__What to work on__: In the data that follows, find the line with "oproti reálným snímkům. [112, 62]"; transcribe it, every later line up to the one with "(vertical) [396, 101]", and that line as well, exactly and with no others.
****************
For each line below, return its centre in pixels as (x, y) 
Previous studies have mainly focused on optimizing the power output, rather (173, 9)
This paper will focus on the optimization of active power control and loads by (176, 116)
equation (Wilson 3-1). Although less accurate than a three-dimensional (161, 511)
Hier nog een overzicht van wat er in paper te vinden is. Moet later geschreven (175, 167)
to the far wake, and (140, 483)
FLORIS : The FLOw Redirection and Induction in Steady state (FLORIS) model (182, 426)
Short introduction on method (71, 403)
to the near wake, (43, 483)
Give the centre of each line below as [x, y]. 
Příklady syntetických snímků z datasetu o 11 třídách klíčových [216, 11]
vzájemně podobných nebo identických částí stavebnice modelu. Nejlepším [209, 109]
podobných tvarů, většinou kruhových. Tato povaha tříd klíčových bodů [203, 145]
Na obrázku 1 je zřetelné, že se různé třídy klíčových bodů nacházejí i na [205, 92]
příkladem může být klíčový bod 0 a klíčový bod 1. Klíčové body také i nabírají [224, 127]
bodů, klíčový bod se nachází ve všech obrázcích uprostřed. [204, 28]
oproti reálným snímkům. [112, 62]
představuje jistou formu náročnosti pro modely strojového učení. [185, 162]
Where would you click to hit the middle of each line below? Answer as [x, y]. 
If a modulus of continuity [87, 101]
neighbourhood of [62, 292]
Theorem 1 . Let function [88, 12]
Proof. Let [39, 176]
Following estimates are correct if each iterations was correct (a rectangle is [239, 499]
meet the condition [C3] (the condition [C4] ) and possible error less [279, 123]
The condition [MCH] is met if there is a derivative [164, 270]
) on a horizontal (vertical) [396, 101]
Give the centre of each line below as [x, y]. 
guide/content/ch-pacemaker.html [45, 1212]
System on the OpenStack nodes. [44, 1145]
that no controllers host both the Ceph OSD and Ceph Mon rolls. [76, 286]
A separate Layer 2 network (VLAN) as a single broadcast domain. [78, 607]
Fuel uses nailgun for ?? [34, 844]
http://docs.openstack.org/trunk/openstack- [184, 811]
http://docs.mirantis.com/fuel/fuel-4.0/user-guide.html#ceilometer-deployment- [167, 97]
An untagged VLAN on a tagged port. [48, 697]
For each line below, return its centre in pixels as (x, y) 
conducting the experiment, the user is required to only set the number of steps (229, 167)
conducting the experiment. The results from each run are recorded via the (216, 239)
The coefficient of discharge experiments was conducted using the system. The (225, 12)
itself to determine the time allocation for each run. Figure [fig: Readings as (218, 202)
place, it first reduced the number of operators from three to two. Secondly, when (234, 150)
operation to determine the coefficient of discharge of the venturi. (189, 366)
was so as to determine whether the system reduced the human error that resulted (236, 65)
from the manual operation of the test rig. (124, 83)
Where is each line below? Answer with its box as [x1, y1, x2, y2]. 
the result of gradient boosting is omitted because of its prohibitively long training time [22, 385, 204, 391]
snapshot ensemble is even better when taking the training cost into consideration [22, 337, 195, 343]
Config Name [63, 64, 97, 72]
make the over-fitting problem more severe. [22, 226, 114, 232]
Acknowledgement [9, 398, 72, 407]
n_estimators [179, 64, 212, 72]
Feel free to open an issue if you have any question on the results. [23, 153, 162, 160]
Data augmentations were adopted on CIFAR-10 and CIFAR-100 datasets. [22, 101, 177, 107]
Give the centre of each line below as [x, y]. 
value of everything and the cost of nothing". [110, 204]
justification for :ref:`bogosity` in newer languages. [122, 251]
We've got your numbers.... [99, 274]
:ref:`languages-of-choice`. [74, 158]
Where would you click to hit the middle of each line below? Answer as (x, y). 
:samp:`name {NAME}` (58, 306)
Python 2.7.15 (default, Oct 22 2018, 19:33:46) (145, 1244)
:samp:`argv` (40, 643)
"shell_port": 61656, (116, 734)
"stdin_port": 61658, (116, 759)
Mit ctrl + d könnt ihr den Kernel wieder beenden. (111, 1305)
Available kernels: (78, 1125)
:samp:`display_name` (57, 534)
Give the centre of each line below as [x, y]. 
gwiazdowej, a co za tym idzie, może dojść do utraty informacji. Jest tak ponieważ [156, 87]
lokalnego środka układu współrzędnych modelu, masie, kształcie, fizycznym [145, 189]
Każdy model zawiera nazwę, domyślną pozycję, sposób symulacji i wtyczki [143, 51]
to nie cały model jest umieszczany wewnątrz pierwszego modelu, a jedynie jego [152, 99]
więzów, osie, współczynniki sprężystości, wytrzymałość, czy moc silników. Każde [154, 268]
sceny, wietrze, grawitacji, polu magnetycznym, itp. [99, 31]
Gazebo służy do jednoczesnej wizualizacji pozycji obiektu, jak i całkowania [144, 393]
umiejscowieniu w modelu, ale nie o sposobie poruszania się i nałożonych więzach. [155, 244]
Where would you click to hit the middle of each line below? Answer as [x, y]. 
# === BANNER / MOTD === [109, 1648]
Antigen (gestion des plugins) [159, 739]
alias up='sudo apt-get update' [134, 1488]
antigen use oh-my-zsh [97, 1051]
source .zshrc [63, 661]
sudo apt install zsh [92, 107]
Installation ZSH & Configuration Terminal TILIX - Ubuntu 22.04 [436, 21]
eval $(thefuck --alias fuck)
****************
__Output for this exercise__:
oproti reálným snímkům. [112, 62]
představuje jistou formu náročnosti pro modely strojového učení. [185, 162]
Where would you click to hit the middle of each line below? Answer as [x, y]. 
If a modulus of continuity [87, 101]
neighbourhood of [62, 292]
Theorem 1 . Let function [88, 12]
Proof. Let [39, 176]
Following estimates are correct if each iterations was correct (a rectangle is [239, 499]
meet the condition [C3] (the condition [C4] ) and possible error less [279, 123]
The condition [MCH] is met if there is a derivative [164, 270]
) on a horizontal (vertical) [396, 101]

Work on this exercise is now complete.